Despite its high ecological, cultural and economic significance, the available genomic resources for S. glanis are very limited. To date, only a mitochondrial genome (Vittas et al. 2011) and a few gene sequences of S. glanis are available in the NCBI database (https://www.ncbi.nlm.nih.gov/). There are a number of genome assemblies of other Siluriformes (Liu et al. 2016; Gong et al. 2018; Kim et al. 2018; Li et al. 2018; Zhang et al. 2018; Jiang et al. 2019), however, these species are evolutionarily rather distant from S. glanis (Kappas et al. 2016). Therefore, given the growing interest in the aquaculture of S. glanis, there is a strong need for improving the databases of its genetic resources and for developing novel genetic tools to increase the efficiency of breeding programs. Moreover, given that the fisheries based on wild-caught S. glanis exceed aquaculture production (FAO 2020), genomic information is essential for developing sustainable conservation strategies for wild populations.
To assemble the S. glanis genome, we used the 10X Genomics Chromium technology, a genomic library preparation technique designed to build accurate and highly continuous assemblies from short sequencing reads. In brief, the 10X Genomics library preparation technology incorporates unique molecular barcodes into individual high molecular weight DNA molecules, after which genomic libraries undergo standard Illumina short-read sequencing (Zheng et al. 2016). The construction of highly continuous scaffolds is achieved by using these barcodes in a phased assembly strategy algorithm implemented in the Supernova software to tag short reads that come from the same long DNA fragment (known as linked-reads; Weisenfeld et al. 2017).

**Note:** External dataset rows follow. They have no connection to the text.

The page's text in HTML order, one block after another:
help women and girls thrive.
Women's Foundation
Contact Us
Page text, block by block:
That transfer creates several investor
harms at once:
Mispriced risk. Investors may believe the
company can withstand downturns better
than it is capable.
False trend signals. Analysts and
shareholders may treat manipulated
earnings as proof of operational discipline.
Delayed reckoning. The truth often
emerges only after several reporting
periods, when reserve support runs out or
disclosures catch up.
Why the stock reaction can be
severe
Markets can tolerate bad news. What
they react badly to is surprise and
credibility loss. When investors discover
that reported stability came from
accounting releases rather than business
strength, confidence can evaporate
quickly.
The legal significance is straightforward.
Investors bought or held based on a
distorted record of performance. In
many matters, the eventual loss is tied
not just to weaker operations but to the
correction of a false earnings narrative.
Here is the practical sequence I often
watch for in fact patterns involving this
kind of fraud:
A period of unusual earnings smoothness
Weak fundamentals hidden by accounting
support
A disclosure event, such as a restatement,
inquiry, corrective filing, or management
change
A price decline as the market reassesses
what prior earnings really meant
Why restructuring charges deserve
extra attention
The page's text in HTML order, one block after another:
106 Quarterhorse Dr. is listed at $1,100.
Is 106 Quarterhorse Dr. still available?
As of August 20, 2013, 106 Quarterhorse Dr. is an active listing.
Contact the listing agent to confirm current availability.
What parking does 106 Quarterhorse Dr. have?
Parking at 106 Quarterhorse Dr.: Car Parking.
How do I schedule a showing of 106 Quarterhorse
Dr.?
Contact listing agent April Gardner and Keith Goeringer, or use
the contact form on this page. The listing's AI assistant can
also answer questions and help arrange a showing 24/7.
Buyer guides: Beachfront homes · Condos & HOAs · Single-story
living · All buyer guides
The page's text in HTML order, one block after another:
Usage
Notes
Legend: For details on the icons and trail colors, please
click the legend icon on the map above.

Here, we report a high-quality, highly continuous, and nearly complete assembly of the S. glanis genome generated using 10X Genomics linked-read sequencing. This resource will serve as a backbone for aquaculture genomics, genetics, conservation, and breeding research of S. glanis and other fish species of the Siluridae family.
Materials And Methods
Ethics statement
The requirements outlined in the Annex III (Requirements for establishments and for the care and accommodation of animals) and Annex IV (Methods of killing animals) Section B point 11 of the “Directive 2010/63/EU of the European parliament and of the council of 22 September 2010 on the protection of animals used for scientific purpose” were fully met. The authors have followed the principles of the 3Rs (Replacement, Reduction and Refinement) and have involved the minimum number of animals to produce statistically reproducible results.

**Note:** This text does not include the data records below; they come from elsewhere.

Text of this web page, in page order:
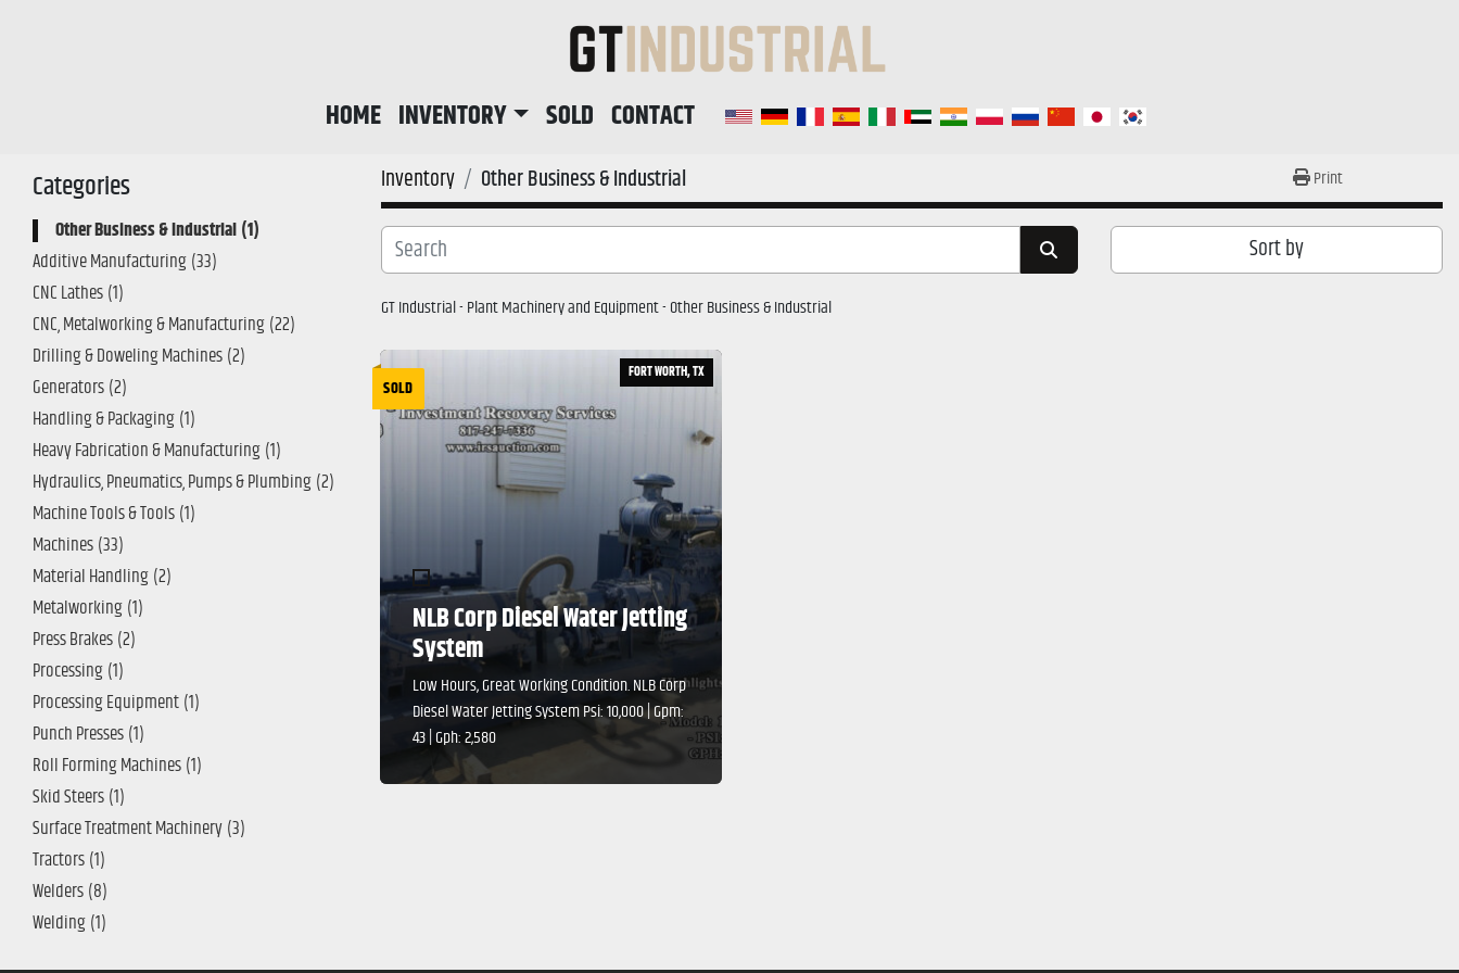
HOME INVENTORY SOLD
CONTACT
Categories
Other Business & Industrial 1
Additive Manufacturing 33
CNC Lathes 1
CNC, Metalworking & Manufacturing 22
Drilling & Doweling Machines 2
Generators 2
Handling & Packaging 1
Heavy Fabrication & Manufacturing 1
Hydraulics, Pneumatics, Pumps & Plumbing 2
Machine Tools & Tools 1
Machines 33
Material Handling 2
Metalworking 1
Press Brakes 2
Processing 1
Processing Equipment 1
Punch Presses 1
Roll Forming Machines 1
Skid Steers 1
Surface Treatment Machinery 3
Tractors 1
Welders 8
Welding 1
Inventory Other Business & Industrial Print
Sort by
GT Industrial - Plant Machinery and Equipment - Other Business & Industrial
SOLD
FORT WORTH, TX
NLB Corp Diesel Water Jetting
System
Low Hours, Great Working Condition. NLB Corp
Diesel Water Jetting System Psi: 10,000 | Gpm:
43 | Gph: 2,580
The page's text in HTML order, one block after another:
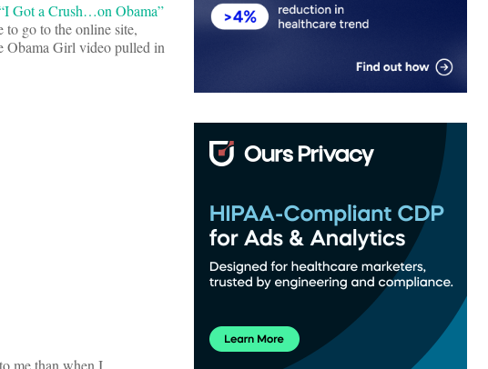
Got a Crush…on Obama”
to go to the online site,
Obama Girl video pulled in
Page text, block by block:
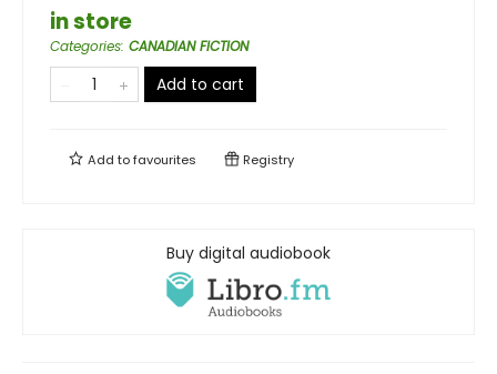
in store
Categories: CANADIAN FICTION
Add to cart
Add tofavourites Registry
Buy digital audiobook
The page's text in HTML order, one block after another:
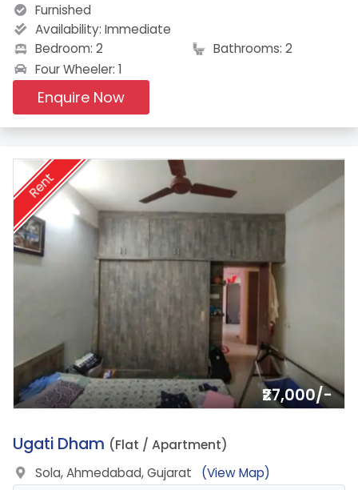
Furnished
Availability: Immediate
Bedroom: 2
Bathrooms: 2
Four Wheeler: 1
Enquire Now
Rent
₹27,000/-
15.
Ugati Dham (Flat / Apartment)
Sola, Ahmedabad, Gujarat
(View Map)
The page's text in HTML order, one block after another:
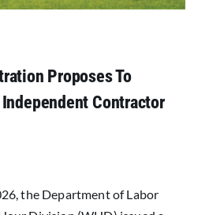
Proposes To
Contractor
the Department of Labor
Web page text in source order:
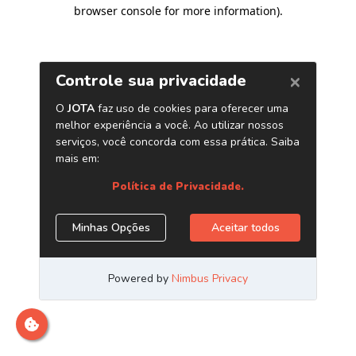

Samples, library preparation and sequencing
The sample tissues were obtained from one 160-day-old S. glanis female (weight 346 g, total length 393 mm) of the Hodonin strain, collected in the experimental aquaculture facilities of the Chair of Aquaculture, Estonian University of Life Sciences (Tartu, Estonia). The Hodonin strain originated from the Danube river drainage, and the broodstock are maintained at the Research Institute of Fish Culture and Hydrobiology (RIFCH) of the Faculty of Fisheries and Protection of Waters, University of South Bohemia (Vodňany, Czech Republic). The specimen was killed by an overdose of 2-phenoxyethanol before sampling. A blood sample was collected from the caudal vein into a 2 ml sterile vacuum blood collection tube containing 3.6 mg K2EDTA (VACUTEST KIMA, Italy) using a sterile needle with a safety device (21G × 1.5”, VACUTEST KIMA, Italy). The tube was kept on ice during transport to the laboratory, and then stored at +4° until DNA isolation. For transcriptome characterization, tissues from eleven organs of the same individual (barbel, whole eye, fin, gill, gonad (ovary), heart, kidney, muscle, liver, spleen and swim bladder) were dissected, snap frozen in liquid nitrogen and kept at -80° until RNA isolation.

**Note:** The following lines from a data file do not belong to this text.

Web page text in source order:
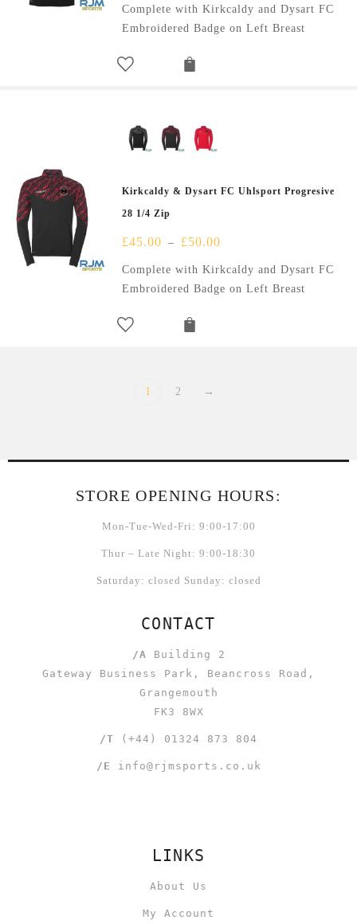
Complete with Kirkcaldy and Dysart FC
Embroidered Badge on Left Breast
Kirkcaldy & Dysart FC Uhlsport Progresive
28 1/4 Zip
£45.00 – £50.00
Complete with Kirkcaldy and Dysart FC
Embroidered Badge on Left Breast
1 2 →
STORE OPENING HOURS:
Mon-Tue-Wed-Fri: 9:00-17:00
Thur – Late Night: 9:00-18:30
Saturday: closed Sunday: closed
CONTACT
/A Building 2
Gateway Business Park, Beancross Road,
Grangemouth
FK3 8WX
/T (+44) 01324 873 804
/E info@rjmsports.co.uk
LINKS
About Us
My Account
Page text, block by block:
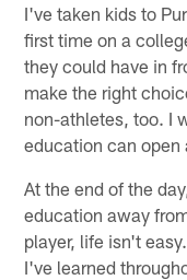
I've taken kids to
first time on a
they could have in
make the right
non-athletes, too. I
education can open
At the end of the
education away
player, life isn't
I've learned
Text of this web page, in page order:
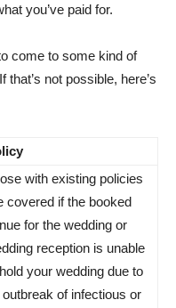
you’ve paid for.
come to some kind of
not possible, here’s
with existing policies
covered if the booked
for the wedding or
reception is unable
your wedding due to
outbreak of infectious or
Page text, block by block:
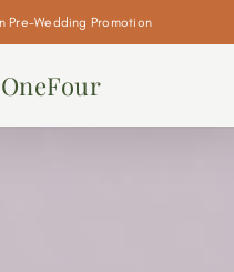
Pre-Wedding Promotion
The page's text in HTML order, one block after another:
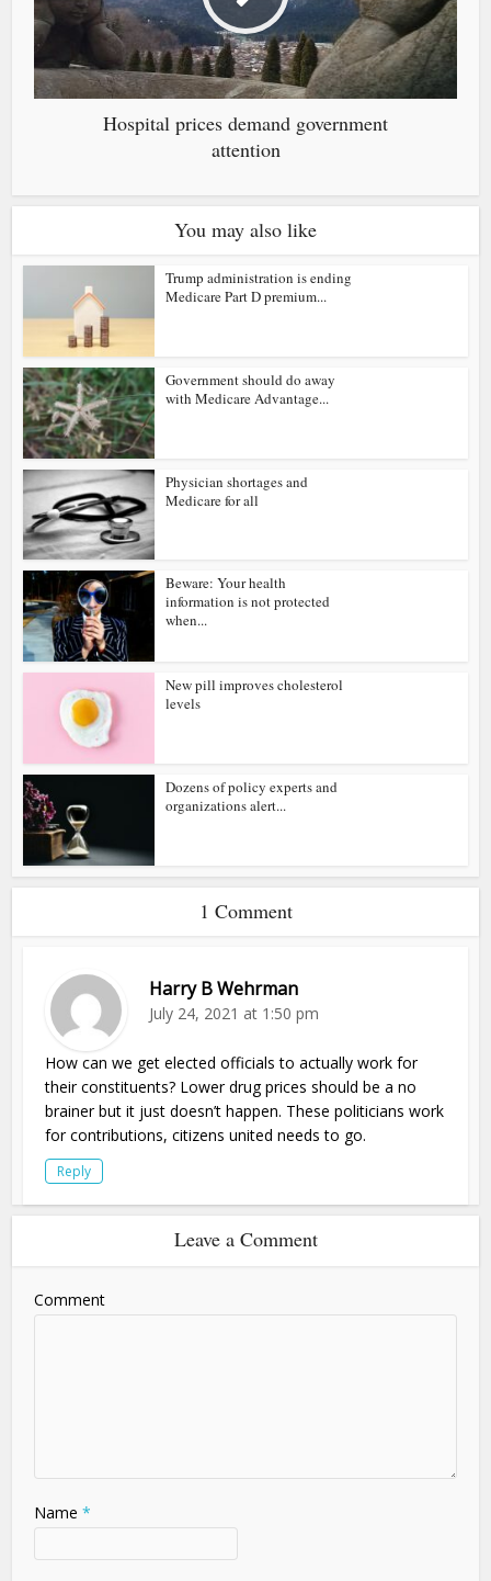
Hospital prices demand government
attention
You may also like
Trump administration is ending
Medicare Part D premium...
Government should do away
with Medicare Advantage...
Physician shortages and
Medicare for all
Beware: Your health
information is not protected
when...
New pill improves cholesterol
levels
Dozens of policy experts and
organizations alert...
1 Comment
Harry B Wehrman
July 24, 2021 at 1:50 pm
How can we get elected officials to actually work for
their constituents? Lower drug prices should be a no
brainer but it just doesn’t happen. These politicians work
for contributions, citizens united needs to go.
Reply
Leave a Comment
Comment
Name *

High molecular weight genomic DNA (gDNA) was isolated from blood using the MagAttract HMW DNA Kit (Qiagen, Halden, Germany) according to manufacturer’s instructions, with a few modifications. As fish red blood cells contain a nucleus, we used only 3 µl of buffered blood (instead of the recommended 200 µl). In addition, to avoid fragmentation of high molecular weight DNA, vortexing and mixing procedures were very brief and gentle during the DNA isolation procedure. Total gDNA was eluted in 80 µl of buffer AE (Qiagen, Halden, Germany). The quantity of gDNA was measured by Qubit Fluorometric Quantitation (ThermoFisher), and the average length of the gDNA fragments was determined by the FEMTOPule using the Femto gDNA 165Kb FP-1002 kit (Agilent Technologies). The average estimated fragment size of gDNA was > 65 Kb. Whole genome sequencing libraries were prepared from 0.6 ng DNA using the Chromium Genome Library preparation kit (cat# 120257/58/61/62) according to the manufacturer’s protocol (#CG00043 Chromium Genome Reagent Kit v2 User Guide), and 0.75 ng of template gDNA was loaded on a Chromium Genome Chip. The library was sequenced on two lanes of an Illumina HiSeq X sequencer in rapid run mode, using paired-end sequencing (2 × 150 bp) to generate 655.87 M linked-reads, with a mean read length of 139.5 bp after trimming. The weighted mean molecule size was estimated as 37.8 Kb, and the mean read coverage was ∼102×. The WGS library preparation and sequencing was performed by the SNP&SEQ Technology Platform (Uppsala, Sweden).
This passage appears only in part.